We recognize at the outset that, as a general rule, orders pertaining to pretrial discovery are interlocutory in nature and not reviewable in an original proceeding. However, we have made exceptions to the general rule when a pretrial discovery order causes unwarranted damage to a litigant that cannot be cured on appeal. See, e.g., Clark v. District Court, 668 P.2d 3 (Colo.1983); Hawkins v. District Court, 638 P.2d 1372 (Colo.1982); Tyler v. District Court, 193 Colo. 31, 561 P.2d 1260 (1977). If the petitioners are wrongly compelled to produce the requested medical records and notes and the information is disclosed, the damage will be done, regardless of any appeal. Therefore, our exercise of original jurisdiction is justified in the present case.

III.

We begin our analysis with a consideration of the discovery rules which are set forth in the Colorado Rules of Civil Procedure. *37 C.R.C.P. 26(b)(1) defines what information is discoverable:

"Scope of Discovery. Unless otherwise limited by order of the court in accordance with these rules, the scope of discovery is as follows:
(1) In General. Parties may obtain discovery regarding any matter, not privileged, which is relevant to the subject matter involved in the pending action, whether it relates to the claim or defense of the party seeking discovery or to the claim or defense of any other party, including the existence, description, nature, custody, condition, and location of any books, documents, or other tangible things and the identity and location of persons having knowledge of any discoverable matter. It is not ground for objection that the information sought will be inadmissible at the trial if the information sought appears reasonably calculated to lead to the discovery of admissible evidence."

(Emphasis added.) C.R.C.P. 26(c) provides that a court may issue a protective order under certain circumstances:

"Protective Orders.
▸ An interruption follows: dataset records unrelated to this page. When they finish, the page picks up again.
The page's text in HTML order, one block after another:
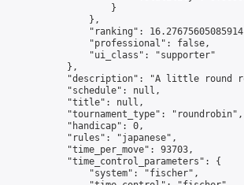
                    }
                },
"ranking":
                "professional": false,
                "ui_class": "supporter"
            },
"description": "A little round
            "schedule": null,
            "title": null,
            "tournament_type": "roundrobin",
            "handicap": 0,
            "rules": "japanese",
            "time_per_move": 93703,
            "time_control_parameters": {
                "system": "fischer",
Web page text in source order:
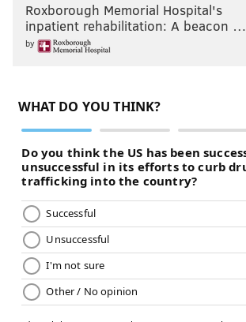
Roxborough Memorial Hospital's
inpatient rehabilitation: A beacon …
by
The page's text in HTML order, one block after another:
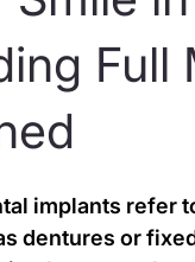
Full
implants refer
dentures or
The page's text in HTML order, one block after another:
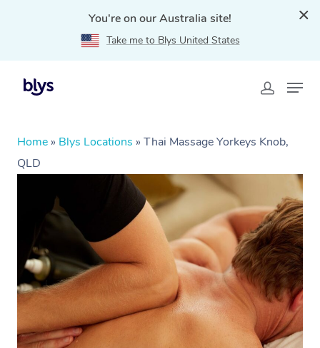
You're on our Australia site!
Take me to Blys United States
Home » Blys Locations » Thai Massage Yorkeys Knob,
QLD
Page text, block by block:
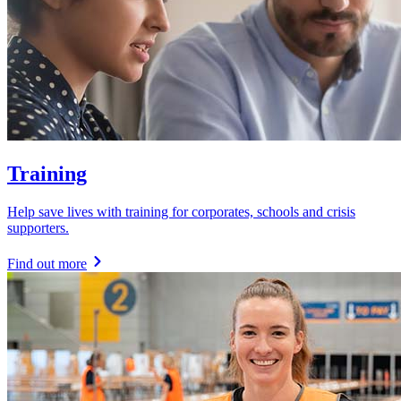
Training
Help save lives with training for corporates, schools and crisis
supporters.
Find out more
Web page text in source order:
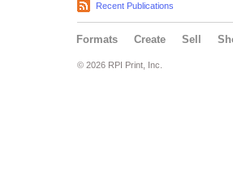
Recent Publications
Formats Create Sell
© 2026 RPI Print, Inc.
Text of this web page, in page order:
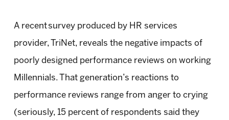
A recent survey produced by HR services
provider, TriNet, reveals the negative impacts of
poorly designed performance reviews on working
Millennials. That generation’s reactions to
performance reviews range from anger to crying
(seriously, 15 percent of respondents said they
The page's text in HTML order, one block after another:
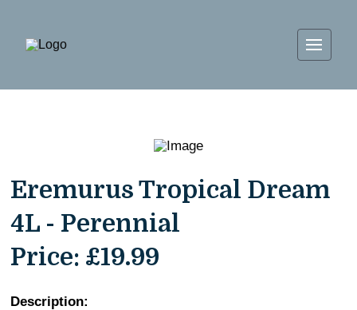
Eremurus Tropical Dream
4L - Perennial
Price: £19.99
Description:
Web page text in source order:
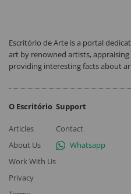
Escritório de Arte is a portal
art by renowned artists,
providing interesting facts about
O Escritório
Articles
About Us
Work With Us
Privacy
Support
Contact
Whatsapp
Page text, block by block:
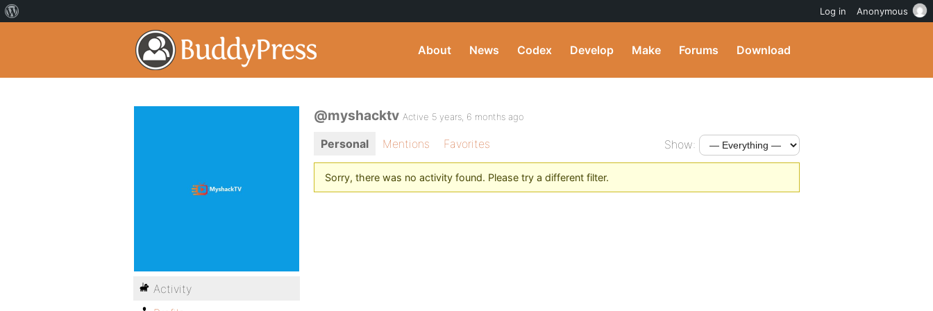
About News Codex Develop Make Forums Download
@myshacktv Active 5 years, 6 months ago
Personal Mentions Favorites Show:
Sorry, there was no activity found. Please try a different filter.
Activity
Log in Anonymous
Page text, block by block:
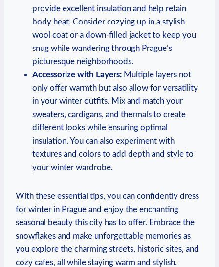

Upon motion by a party or by the person from whom discovery is sought, and for good cause shown, the court in which the action is pending or alternatively, on matters relating to a deposition, the court in the district where the deposition is to be taken may make any order which justice requires to protect a party or person from annoyance, embarrassment, oppression, or undue burden or expense, including one or more of the following: (1) That the discovery not be had; (2) that the discovery may be had only on specified terms and conditions, including a designation of the time or place; (3) that the discovery may be had only by a method of discovery other than that selected by the party seeking discovery; (4) that certain matters not be inquired into, or that the scope of the discovery be limited to certain matters; (5) that discovery be conducted with no one present except persons designated by the court; (6) that a deposition after being sealed be opened only by order of the court; (7) that a trade secret or other confidential research, development, or commercial information not be disclosed or be disclosed only in a designated way; (8) that the parties simultaneously file specified documents or information enclosed in sealed envelopes to be opened as directed by the court."

In the circumstances of this case, there are two arguments why the therapists' notes and records are not discoverable under C.R.C.P. 26. First, the information is privileged and thus not discoverable under C.R. C.P. 26(b)(1). Second, good cause has been shown under C.R.C.P.